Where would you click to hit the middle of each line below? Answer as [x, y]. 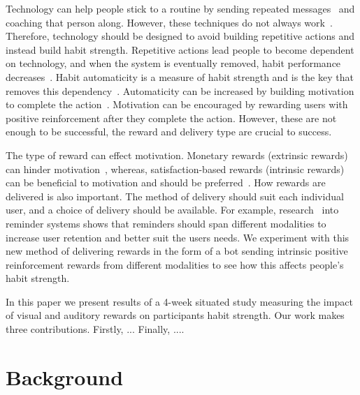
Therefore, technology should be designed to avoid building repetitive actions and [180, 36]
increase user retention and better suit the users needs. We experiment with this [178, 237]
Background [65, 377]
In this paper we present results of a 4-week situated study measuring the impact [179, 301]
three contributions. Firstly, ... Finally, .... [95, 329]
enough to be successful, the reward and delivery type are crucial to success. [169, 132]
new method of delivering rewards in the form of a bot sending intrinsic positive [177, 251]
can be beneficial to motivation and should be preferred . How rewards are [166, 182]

* * *

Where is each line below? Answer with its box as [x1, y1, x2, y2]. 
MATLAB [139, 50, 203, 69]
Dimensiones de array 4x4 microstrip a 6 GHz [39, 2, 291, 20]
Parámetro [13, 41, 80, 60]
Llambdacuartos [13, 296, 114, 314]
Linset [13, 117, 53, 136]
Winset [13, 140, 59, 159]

---

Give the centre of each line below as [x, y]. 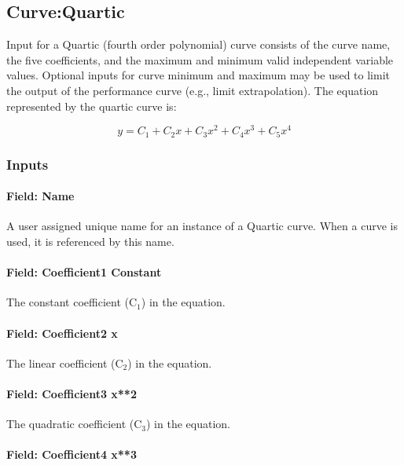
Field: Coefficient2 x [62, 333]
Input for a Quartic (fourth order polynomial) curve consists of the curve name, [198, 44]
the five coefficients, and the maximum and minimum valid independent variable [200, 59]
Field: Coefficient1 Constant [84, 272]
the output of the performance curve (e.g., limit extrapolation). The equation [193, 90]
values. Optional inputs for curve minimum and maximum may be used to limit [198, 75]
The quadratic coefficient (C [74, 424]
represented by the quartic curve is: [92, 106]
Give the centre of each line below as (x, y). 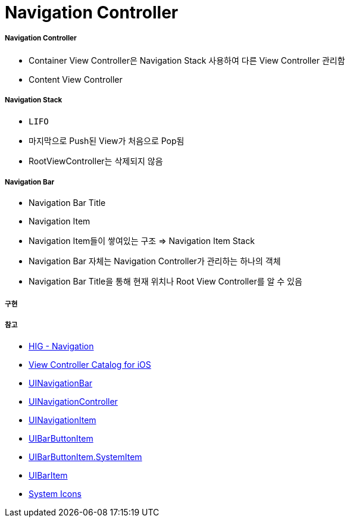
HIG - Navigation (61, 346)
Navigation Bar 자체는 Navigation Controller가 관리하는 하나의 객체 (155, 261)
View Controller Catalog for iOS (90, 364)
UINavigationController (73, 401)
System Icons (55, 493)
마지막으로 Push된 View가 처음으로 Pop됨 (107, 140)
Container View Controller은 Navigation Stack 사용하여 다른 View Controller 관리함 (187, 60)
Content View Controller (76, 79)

> **WHAT YOU ARE ASKED TO DO**
Working through the entries above, copy every line in which "maximum" is found.

> **EXERCISE RESPONSE**
the five coefficients, and the maximum and minimum valid independent variable [200, 59]
values. Optional inputs for curve minimum and maximum may be used to limit [198, 75]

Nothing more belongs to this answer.